Xorg.0.log now shows the correct X Server version when loading “glx”:

X.Org X Server 1.20.3
[...]
[     9.891] Build ID: xorg-x11-server 1.20.3-1.fc29
[...]
[     9.913] (II) LoadModule: "glx"
[     9.914] (II) Loading /usr/lib64/xorg/modules/extensions/libglx.so
[     9.925] (II) Module glx: vendor="X.Org Foundation"
[     9.925]    compiled for 1.20.3, module version = 1.0.0

So, something must have failed and/or left a stale library along the way of the system upgrades from fc27 to fc29.

The 410.78 driver now seems to work without errors (but I don’t have all my displays back yet).

Thanks again to everybody who provided information – I wouldn’t have been able to figure this out without their help.
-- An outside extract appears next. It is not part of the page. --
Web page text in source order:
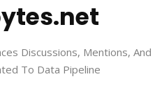
Discussions, Mentions, And
To Data Pipeline
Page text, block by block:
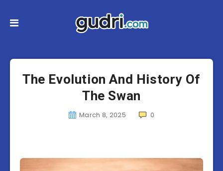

Happens on Debian buster (testing) too. Same problem, ultimately fixed by uninstalling xserver-xorg-core (and dependencies) and reinstalling them.
It appears that the upgrade to 2:1.20.3 didn’t update /usr/lib/xorg/modules/extensions/libglx.so.

I’ll file a debian bug report.

After upgrading to fc29, I ran into the same segfault with 410.66, 410.78 and 415.25. It was solved by reinstalling xorg-x11-server-Xorg-1.20.3-2.fc29.x86_64. So thanks for that.

However… although the login screen in gdm and lightdm shows full screen, after logging in only the upper left-quadrant is visible. nvidia-settings says the display is running at 3840x2160. I have a Quadro M1200 Mobile with a 3840x2160 display. This artifact in fc29 is true with every driver build from 390.87-patched through 415.25 (although some builds, like 396.54, fail to install).

I can try downgrading to fc28, but I would like to solve this for fc29. Any insight would be greatly appreciated.

although the login screen in gdm and lightdm shows full screen,
after logging in only the upper left-quadrant is visible.

Apologies. Turns out this is the combination of the upgrade to fc29 and xfwm4 and the following two environment variables from my .bash_login/.bashrc:

GDK_DPI_SCALE=0.7 export GDK_DPI_SCALE
      GDK_SCALE=2 export GDK_SCALE

These were something I added to solve uhd screen size issues with java 8 and gdk-based apps. With these in place, restarting xfwm4 with

xfwm4 --replace

would produce the message:

(xfwm4:18878): xfwm4-WARNING **: 12:17:12.229: output size (1920x1080) and logical screen size (3840x2160) do not match

Removing these two lines from the .bashrc prevented xfwm4 from trying to limit the output size.